== ENTRIES PROVIDED

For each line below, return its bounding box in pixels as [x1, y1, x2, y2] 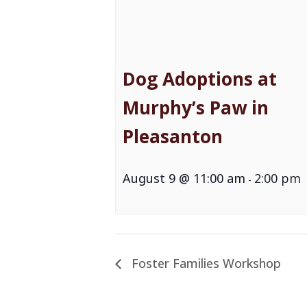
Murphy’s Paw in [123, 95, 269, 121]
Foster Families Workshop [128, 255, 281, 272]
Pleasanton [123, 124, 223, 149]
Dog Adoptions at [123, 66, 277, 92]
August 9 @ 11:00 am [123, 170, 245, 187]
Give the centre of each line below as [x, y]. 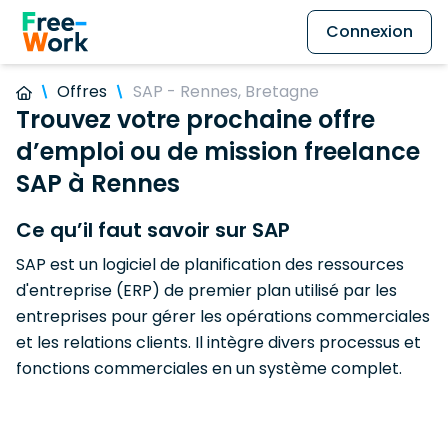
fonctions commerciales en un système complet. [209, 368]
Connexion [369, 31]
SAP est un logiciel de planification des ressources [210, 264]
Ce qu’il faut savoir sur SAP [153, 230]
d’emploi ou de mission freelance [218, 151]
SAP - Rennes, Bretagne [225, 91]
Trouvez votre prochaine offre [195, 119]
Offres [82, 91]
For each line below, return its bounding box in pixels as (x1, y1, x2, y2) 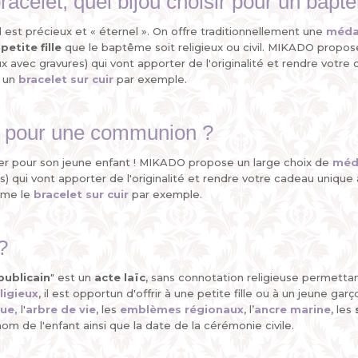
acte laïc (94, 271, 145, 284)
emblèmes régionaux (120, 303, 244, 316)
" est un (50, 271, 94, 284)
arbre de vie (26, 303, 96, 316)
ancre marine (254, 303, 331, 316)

====
== ENTRIES PROVIDED

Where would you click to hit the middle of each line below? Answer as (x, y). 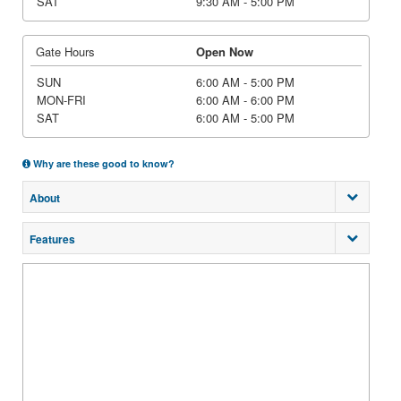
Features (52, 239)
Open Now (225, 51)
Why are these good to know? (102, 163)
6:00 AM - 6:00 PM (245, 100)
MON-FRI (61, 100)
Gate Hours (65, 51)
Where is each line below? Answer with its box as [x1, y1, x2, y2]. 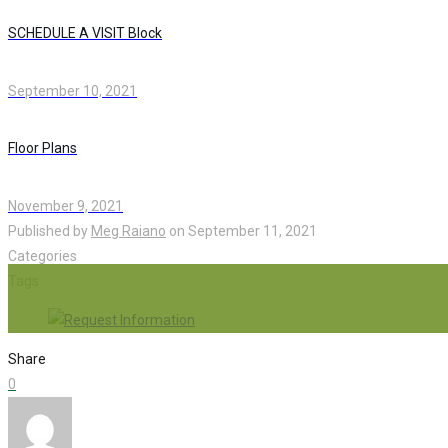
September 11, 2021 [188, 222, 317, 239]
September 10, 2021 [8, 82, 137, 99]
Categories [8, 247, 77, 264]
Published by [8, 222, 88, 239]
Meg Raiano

====
== ENTRIES PROVIDED

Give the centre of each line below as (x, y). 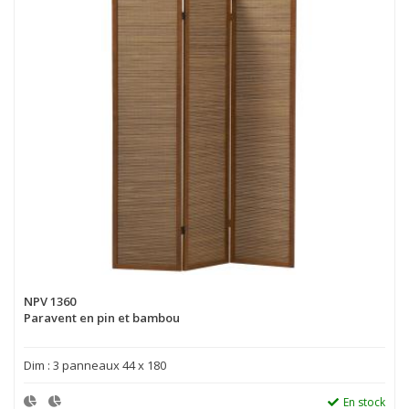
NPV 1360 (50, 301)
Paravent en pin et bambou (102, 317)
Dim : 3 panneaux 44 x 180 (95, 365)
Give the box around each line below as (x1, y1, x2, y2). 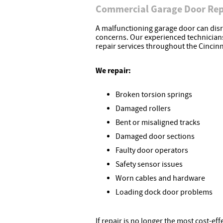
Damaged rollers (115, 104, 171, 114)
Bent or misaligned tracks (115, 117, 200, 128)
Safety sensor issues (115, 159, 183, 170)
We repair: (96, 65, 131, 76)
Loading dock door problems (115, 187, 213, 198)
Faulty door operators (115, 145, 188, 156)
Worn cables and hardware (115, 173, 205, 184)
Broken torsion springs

====

WHAT THE EXERCISE ASKS:
Find where the line with "SAP est un logiciel" sits in the material above and where the line with "ancre marine (254, 303, 331, 316)" sits. Set down exactly the lines from the first to the second, both included and nothing else, without pictures.

WRITTEN SOLUTION:
SAP est un logiciel de planification des ressources [210, 264]
Ce qu’il faut savoir sur SAP [153, 230]
d’emploi ou de mission freelance [218, 151]
SAP - Rennes, Bretagne [225, 91]
Trouvez votre prochaine offre [195, 119]
Offres [82, 91]
For each line below, return its bounding box in pixels as (x1, y1, x2, y2) 
acte laïc (94, 271, 145, 284)
emblèmes régionaux (120, 303, 244, 316)
" est un (50, 271, 94, 284)
arbre de vie (26, 303, 96, 316)
ancre marine (254, 303, 331, 316)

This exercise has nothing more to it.